Version 3.6, 2024-01-24
- Be more clear when the provided input isn’t a recognizable float, instead of treating it as NaN implicitly. Thanks to Dmitry Blotsky for pointing out the confusion.
Version 3.5, 2024-01-11
- Resolve compilation issues with GHC 9.8 series
Version 3.4, 2023-04-14
- Fix compilation in previous build
Version 3.3, 2023-04-14
- Allow compilation with newer versions of SBV
Version 3.2, 2021-06-30
- Add an explicit note when conversion is exact.
Version 3.1, 2021-03-29
- Fix readme
Version 3.0, 2021-03-29
- A complete rewrite, much simplified, and supporting arbitrary precision floats.
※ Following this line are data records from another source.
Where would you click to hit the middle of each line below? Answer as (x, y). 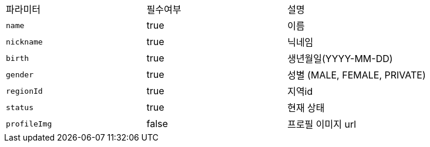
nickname (24, 42)
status (20, 107)
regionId (24, 91)
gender (20, 74)
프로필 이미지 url (322, 124)
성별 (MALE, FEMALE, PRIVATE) (357, 75)
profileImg (29, 124)
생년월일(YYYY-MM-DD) (340, 59)
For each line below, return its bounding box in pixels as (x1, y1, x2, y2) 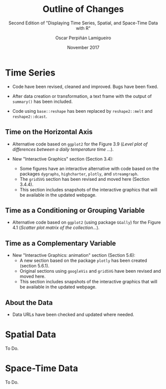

Some of the old features and the library are dropped; so if you rely on the library nature of CrackNum, do not upgrade. For other users who merely use crackNum as an executable, the new version is strongly recommended.
Version 2.4, 2020-09-05
- Changes required to compile cleanly with GHC 8.10.2
Version 2.3, 2018-11-17
- Remove dependency on the ieee754 and reinterpret-cast packages. The goal is to remove any FFI dependencies. We now define and export the required utilities directly in the CrackNum package.
Version 2.2, 2018-09-01
- Instead of data-binary-ieee754, use reinterpret-cast package. According to documents, the former is deprecated.
Version 2.1, 2018-07-20
- Support for vi-editor bindings. See the file “crackNum.vim” in the distribution or in the github repo You can put “so ~/.vim/crackNum.vim” (use the correct path!) and have vi crack numbers directly from inside your editor. Simply locate your cursor on a binary/hex stream of digits and type “:CrackNum”. See the “crackNum.vim” file for binding details.
Version 2.0, 2018-03-17
- Import FloatingHex qualified to avoid GHC 8.4.1 compilation issue
Version 1.9, 2017-01-22
- Minor fix to printing of +/-0
Version 1.8, 2017-01-15
- Bump up FloatingHex dependency to >0.4, this enables proper support for large doubles
Version 1.7, 2017-01-14
- Fix a snafu in reading hexadecimal floats
Version 1.6, 2017-01-14
- Add support for hexadecimal-floats. These now work both in toIEEE option as input, and also when printing the values out. (i.e., numbers of the form 0x1.abp-3, etc.)
Version 1.5, 2016-01-23
- Typo fixes; no functionality changes
Version 1.4, 2016-01-17
- Fix NaN nomenclature: Screaming->Signaling
- Add an example to README.md
Version 1.3, 2015-04-11
- Fix docs, github location
Version 1.2, 2015-04-11
- Fix the constant qnan values for SP/DP
- Add conversions from float/double. Much easier to use.
- Better handling of nan values.
Version 1.1, 2015-04-02
- Clean-up the API, examples etc.
Version 1.0, 2015-04-01
- First implementation. Supports HP/SP/DP and signed/unsigned numbers in 8/16/32/64 bits.